> **Recorded data**
---------------
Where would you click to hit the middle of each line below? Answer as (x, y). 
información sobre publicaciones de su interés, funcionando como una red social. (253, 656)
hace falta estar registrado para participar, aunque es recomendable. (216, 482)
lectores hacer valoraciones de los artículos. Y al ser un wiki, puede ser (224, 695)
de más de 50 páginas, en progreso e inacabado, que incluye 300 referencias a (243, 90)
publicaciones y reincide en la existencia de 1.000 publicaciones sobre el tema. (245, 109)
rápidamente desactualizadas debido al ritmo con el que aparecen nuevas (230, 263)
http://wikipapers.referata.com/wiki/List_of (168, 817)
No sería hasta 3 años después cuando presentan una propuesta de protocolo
---------------
> **Exercise prompt**
Make an exact copy of each line, beginning at the one containing "hace falta estar" and ending with the last line of the data, and of no other line.

> **Result of this exercise**
hace falta estar registrado para participar, aunque es recomendable. (216, 482)
lectores hacer valoraciones de los artículos. Y al ser un wiki, puede ser (224, 695)
de más de 50 páginas, en progreso e inacabado, que incluye 300 referencias a (243, 90)
publicaciones y reincide en la existencia de 1.000 publicaciones sobre el tema. (245, 109)
rápidamente desactualizadas debido al ritmo con el que aparecen nuevas (230, 263)
http://wikipapers.referata.com/wiki/List_of (168, 817)
No sería hasta 3 años después cuando presentan una propuesta de protocolo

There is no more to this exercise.